# Offshore Tournaments 2015..Who wants to fish?



## justndavis

I am going to fish several offshore tournaments this year. I have a 35' CC and all the gear. Looking for a few guys that know their way around an offshore boat and can pay their own way. Not looking for drinking buddies that want a boat ride, or guys that have to get permission from the wife or boss. If you are serious about offshore fishing and want to fish some tournaments this summer. Send me a PM.


----------



## drumbeat

Send me some more info . Approx. Cost , time frames etc. Interested. Outta League city...thx


----------



## Hydracat

New to site. Working on profile . Have boats also. Looking to find serious angler or anglers. Don't drink smoke or anything else. Have time and can pay my own way. Picky about partners but you seem the same. I like that. Dedicated fisherman not afraid to work hard at it. Use to live in Port A now I live in Galveston. Where are you located? Let's talk and see if we are on the same page with goals.. Randy


----------



## twan52479

Man this sounds right up my alley right now I am in Port O?Connor and going to school all of next week to get my captains lisc.
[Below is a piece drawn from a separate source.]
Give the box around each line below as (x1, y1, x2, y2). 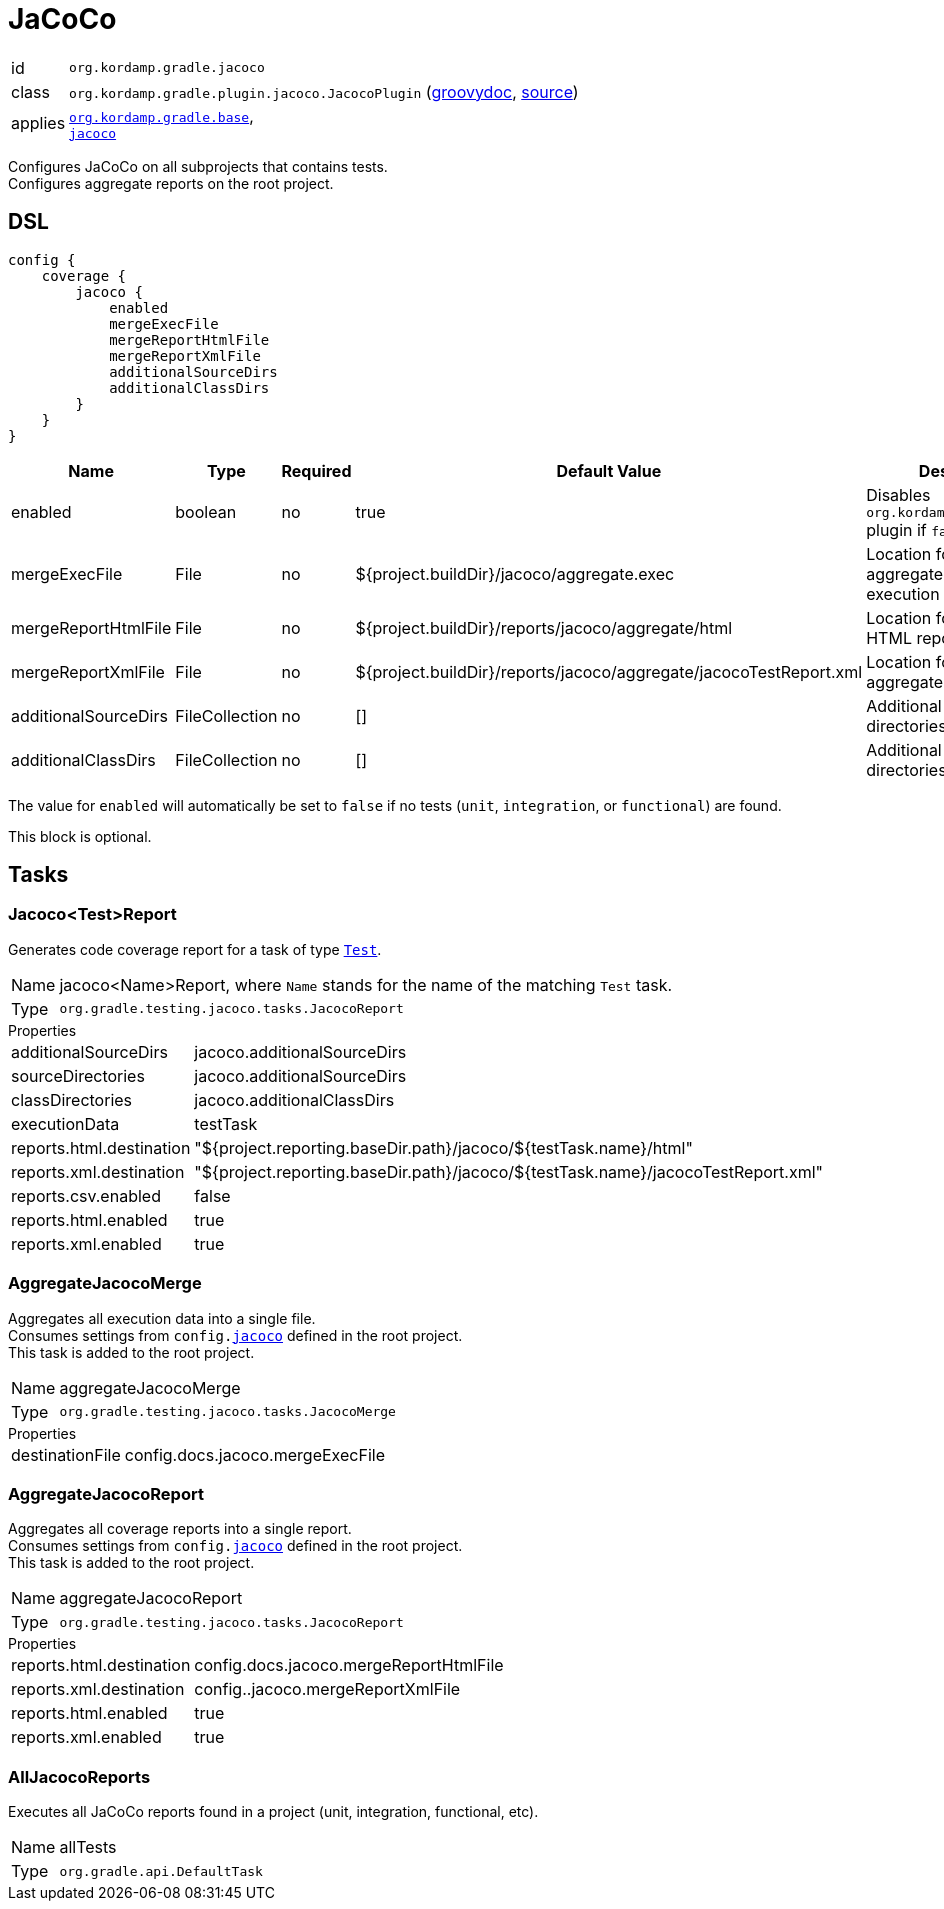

I am an avid offshore fisherman with all my own gear my own boat and my own numbers but I am always willing to learn from other fisherman and I am willing to share knowledge as well this summer I would like to to dedicate to learning more and catching more lol but if am not disqualified for being a capt in the tournaments then I would love to participate you can text me whenever 832 287 0802 I look forward to being on the deep blue asap tight lines and fish on!


----------